* EXCERPTED RECORDS *
=-=-=

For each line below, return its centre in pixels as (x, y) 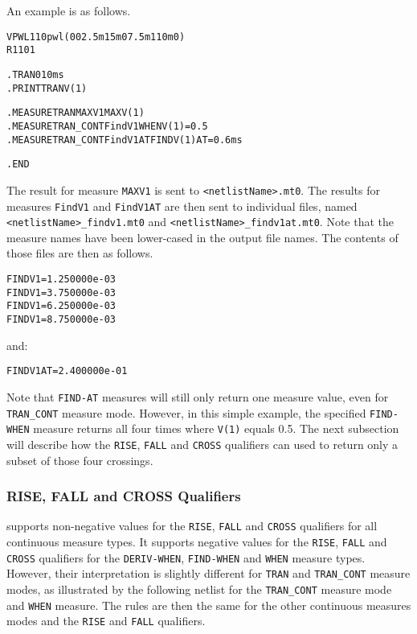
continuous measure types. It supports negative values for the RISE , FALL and (197, 541)
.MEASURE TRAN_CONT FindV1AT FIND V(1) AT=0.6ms (125, 140)
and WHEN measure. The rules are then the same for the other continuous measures (209, 605)
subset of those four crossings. (80, 460)
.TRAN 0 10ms (35, 74)
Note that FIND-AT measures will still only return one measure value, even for (198, 396)
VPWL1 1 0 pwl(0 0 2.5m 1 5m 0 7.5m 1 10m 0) (96, 37)
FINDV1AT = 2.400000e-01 (67, 371)
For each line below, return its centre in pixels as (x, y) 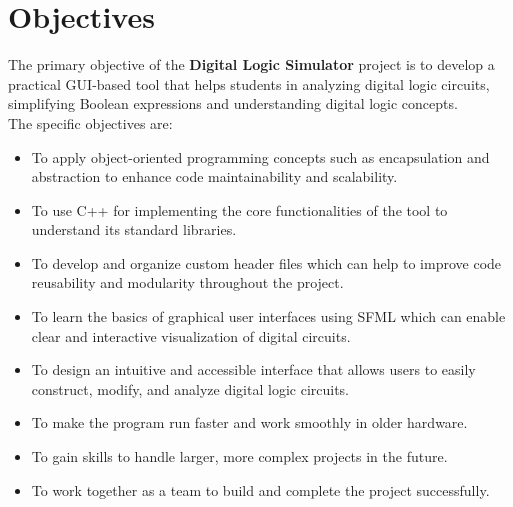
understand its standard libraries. (134, 229)
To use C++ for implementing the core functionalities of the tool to (239, 209)
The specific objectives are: (90, 122)
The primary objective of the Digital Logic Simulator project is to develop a (251, 64)
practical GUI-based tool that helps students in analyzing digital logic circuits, (249, 83)
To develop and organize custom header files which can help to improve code (266, 262)
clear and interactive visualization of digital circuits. (191, 335)
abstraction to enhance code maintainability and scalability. (214, 176)
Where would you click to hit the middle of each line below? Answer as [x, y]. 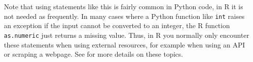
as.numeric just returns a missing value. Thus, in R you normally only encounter [127, 35]
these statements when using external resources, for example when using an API [125, 44]
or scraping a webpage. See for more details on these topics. [94, 54]
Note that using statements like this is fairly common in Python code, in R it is [124, 6]
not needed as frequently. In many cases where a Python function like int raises [124, 16]
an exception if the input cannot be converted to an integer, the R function [117, 25]
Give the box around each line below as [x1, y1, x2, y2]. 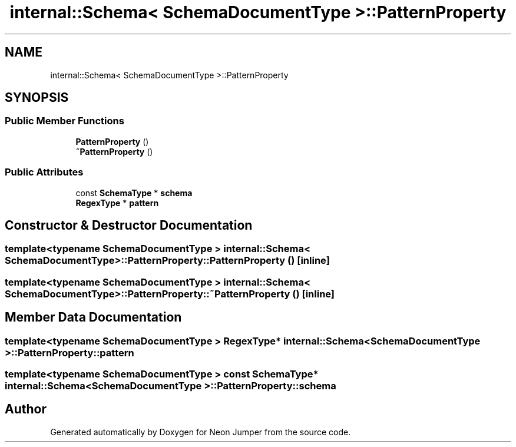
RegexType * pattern [75, 197, 159, 208]
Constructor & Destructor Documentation [5, 217, 253, 233]
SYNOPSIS [5, 90, 69, 105]
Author [5, 402, 47, 417]
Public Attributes [5, 166, 84, 178]
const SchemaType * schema [75, 187, 193, 198]
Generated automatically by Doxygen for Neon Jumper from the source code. [50, 426, 351, 437]
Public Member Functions [5, 115, 124, 127]
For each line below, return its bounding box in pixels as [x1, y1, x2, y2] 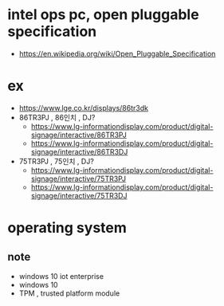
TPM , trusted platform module [18, 288, 120, 298]
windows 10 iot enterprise [18, 271, 104, 280]
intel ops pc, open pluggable [7, 6, 200, 24]
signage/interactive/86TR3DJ [30, 147, 128, 156]
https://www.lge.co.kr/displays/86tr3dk [18, 103, 149, 112]
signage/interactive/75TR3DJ [30, 190, 128, 200]
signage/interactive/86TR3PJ [30, 130, 127, 139]
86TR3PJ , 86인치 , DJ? [18, 112, 96, 122]
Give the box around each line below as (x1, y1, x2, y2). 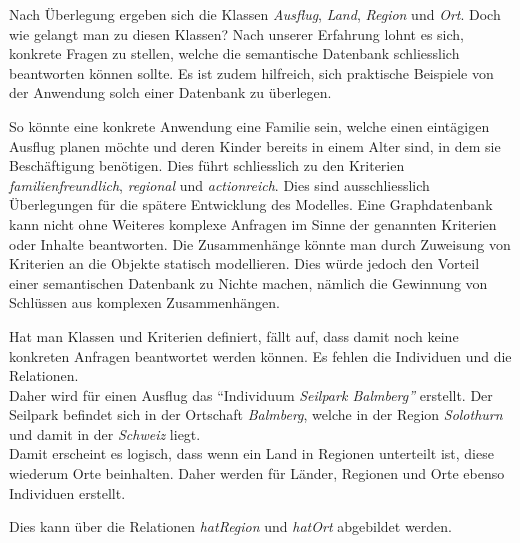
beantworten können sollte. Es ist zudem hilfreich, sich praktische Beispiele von (9, 62, 494, 83)
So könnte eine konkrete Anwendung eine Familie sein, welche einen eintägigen (9, 115, 490, 136)
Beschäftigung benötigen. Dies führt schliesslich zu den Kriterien (9, 155, 405, 176)
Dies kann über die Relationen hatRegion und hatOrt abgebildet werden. (9, 516, 452, 537)
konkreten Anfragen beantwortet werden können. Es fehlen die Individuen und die (9, 345, 512, 366)
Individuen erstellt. (9, 482, 126, 503)
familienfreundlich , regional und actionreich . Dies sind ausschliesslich (9, 174, 430, 195)
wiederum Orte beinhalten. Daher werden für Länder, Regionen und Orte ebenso (9, 463, 505, 484)
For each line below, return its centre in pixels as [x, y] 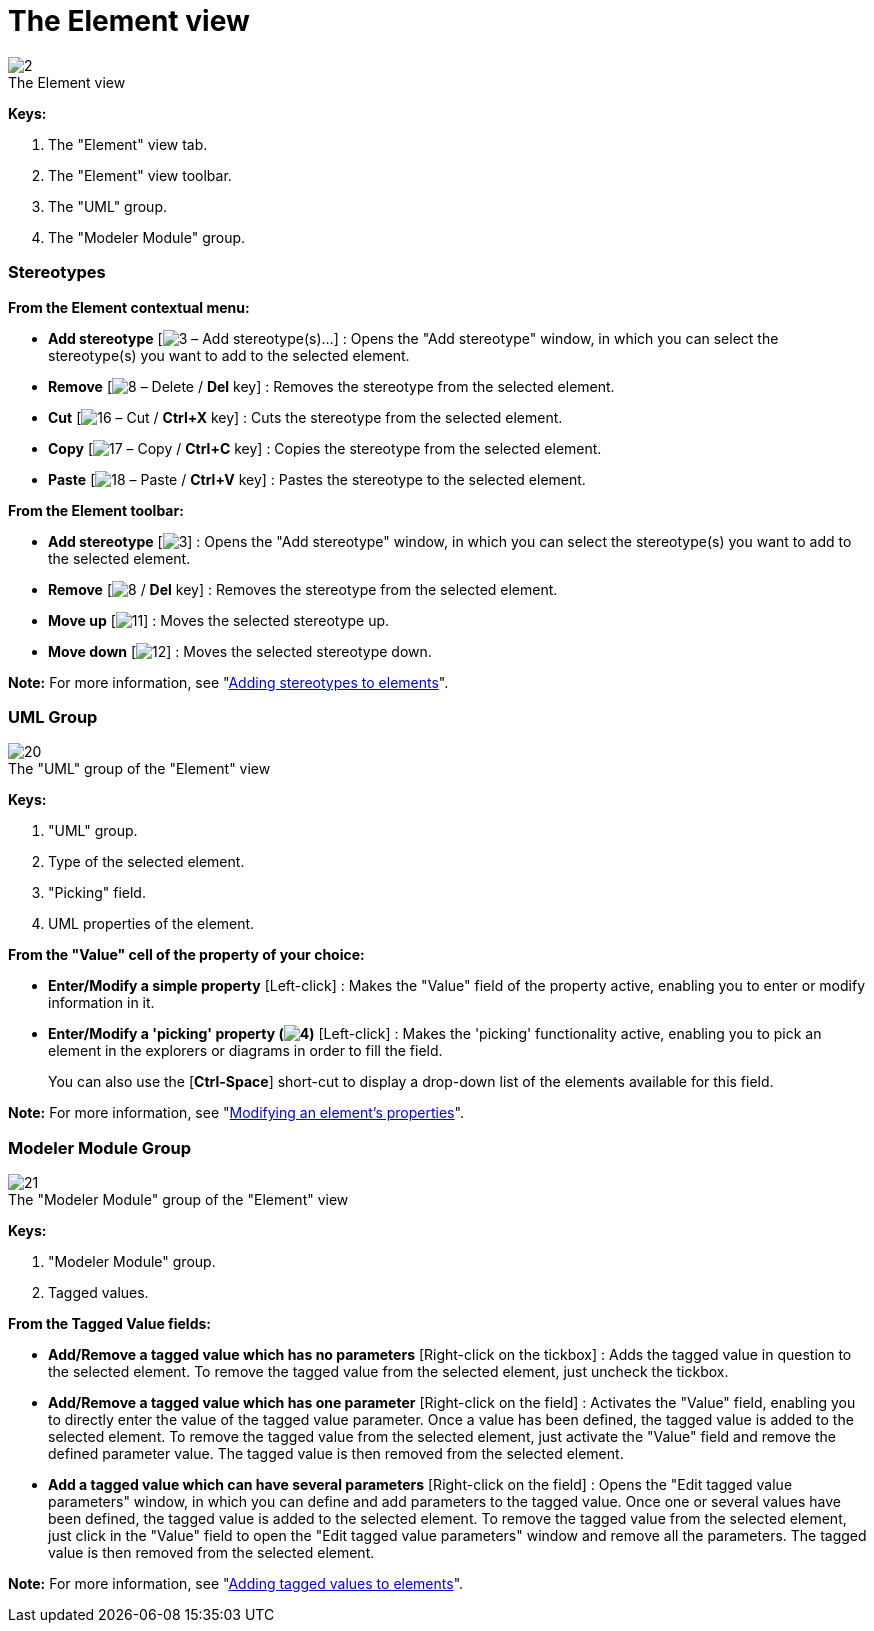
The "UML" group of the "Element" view [139, 769]
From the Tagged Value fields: [110, 1323]
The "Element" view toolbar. [140, 175]
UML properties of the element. [151, 924]
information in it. [101, 1003]
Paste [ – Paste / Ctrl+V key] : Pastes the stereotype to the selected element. [317, 479]
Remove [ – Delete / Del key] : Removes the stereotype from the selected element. [331, 386]
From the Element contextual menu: [129, 307]

=-=-=

* PROBLEM DESCRIPTION *
From the material above, output only the span of lines that starts at the one containing "TPM , trusted" and finishes at the one containing "beantworten können sollte.", word for word and free of pictures.

* ANSWER AREA *
TPM , trusted platform module [18, 288, 120, 298]
windows 10 iot enterprise [18, 271, 104, 280]
intel ops pc, open pluggable [7, 6, 200, 24]
signage/interactive/86TR3DJ [30, 147, 128, 156]
https://www.lge.co.kr/displays/86tr3dk [18, 103, 149, 112]
signage/interactive/75TR3DJ [30, 190, 128, 200]
signage/interactive/86TR3PJ [30, 130, 127, 139]
86TR3PJ , 86인치 , DJ? [18, 112, 96, 122]
Give the box around each line below as (x1, y1, x2, y2). 
beantworten können sollte. Es ist zudem hilfreich, sich praktische Beispiele von (9, 62, 494, 83)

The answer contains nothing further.